Julian opened his mouth, then closed it. He’d
expected the compulsion again, but there was none this time. The vampire
had merely spoken, in his deep voice with its odd, undefinable accent.
So Julian took a moment to think.
“The blood is alive. It’s the only thing within
us that is. When it dies, it must be replenished.” He paused
to take a long drag on the cigarette, feeling the nicotine and herb-smoke
rush through him—throat, lungs, blood—tingling to the tips of his fingers.
“The nicotine, the smoke, the herbs, whatever they are—the stimulation keeps
the blood alive, I think.”
The other vampire smiled again. “Ironic, isn’t
it, that something that would kill a living human sustains the undead.”

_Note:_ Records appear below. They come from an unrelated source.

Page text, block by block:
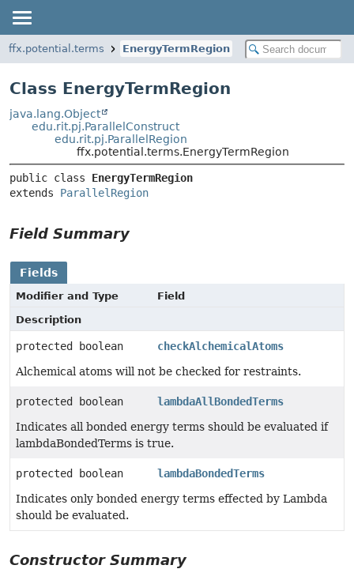
ffx.potential.terms EnergyTermRegion
Class EnergyTermRegion
java.lang.Object
edu.rit.pj.ParallelConstruct
edu.rit.pj.ParallelRegion
ffx.potential.terms.EnergyTermRegion
public class EnergyTermRegion
extends ParallelRegion
Field Summary
Fields
Modifier and Type
Field
Description
protected boolean
checkAlchemicalAtoms
Alchemical atoms will not be checked for restraints.
protected boolean
lambdaAllBondedTerms
Indicates all bonded energy terms should be evaluated if
lambdaBondedTerms is true.
protected boolean
lambdaBondedTerms
Indicates only bonded energy terms effected by Lambda
should be evaluated.
Constructor Summary
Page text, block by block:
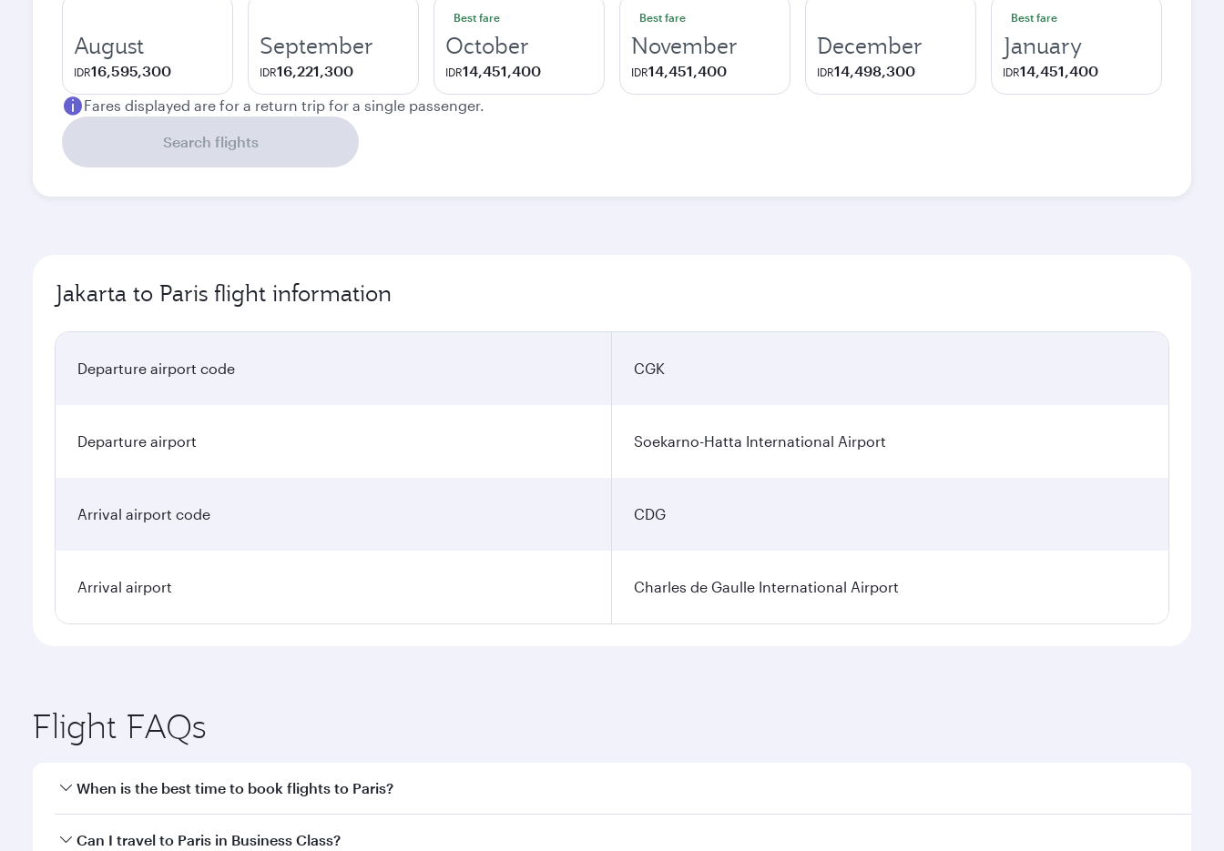
August
IDR16,595,300
September
IDR16,221,300
Best fare
October
IDR14,451,400
Best fare
November
IDR14,451,400
December
IDR14,498,300
Best fare
January
IDR14,451,400
Fares displayed are for a return trip for a single passenger.
Search flights
Jakarta to Paris flight information
Departure airport code CGK
Departure airport Soekarno-Hatta International Airport
Arrival airport code CDG
Arrival airport Charles de Gaulle International Airport
Flight FAQs
When is the best time to book flights to Paris?
Book your flight to Paris early to enjoy the best fares on your preferred travel dates. Fares depend on seasonal demand, route popularity and availability of travel
Can I travel to Paris in Business Class?
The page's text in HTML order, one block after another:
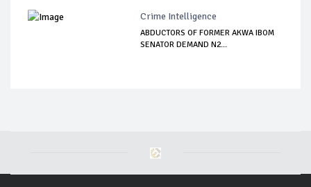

“Fitting, though.” Julian couldn’t restrain his
sarcasm. This stranger tried his patience. “Somehow I think there’s
more to it than that.”
This time the other vampire did step forward, a long,
powerful step. The movement brought his face partly out of shadow,
showing the bridge of a long, slightly misshapen nose and the piercing gray
of eyes so old even Julian couldn’t comprehend it.
“Yes, there’s more to it. More than you can possibly
understand.” He fell silent, his stillness like that of stone.
“I watch you. Always.”
And he disappeared.
Julian stared at the place where he'd been and sucked
the last bit of life out of his cigarette.
“Great,” he muttered. “That’s just what I need.”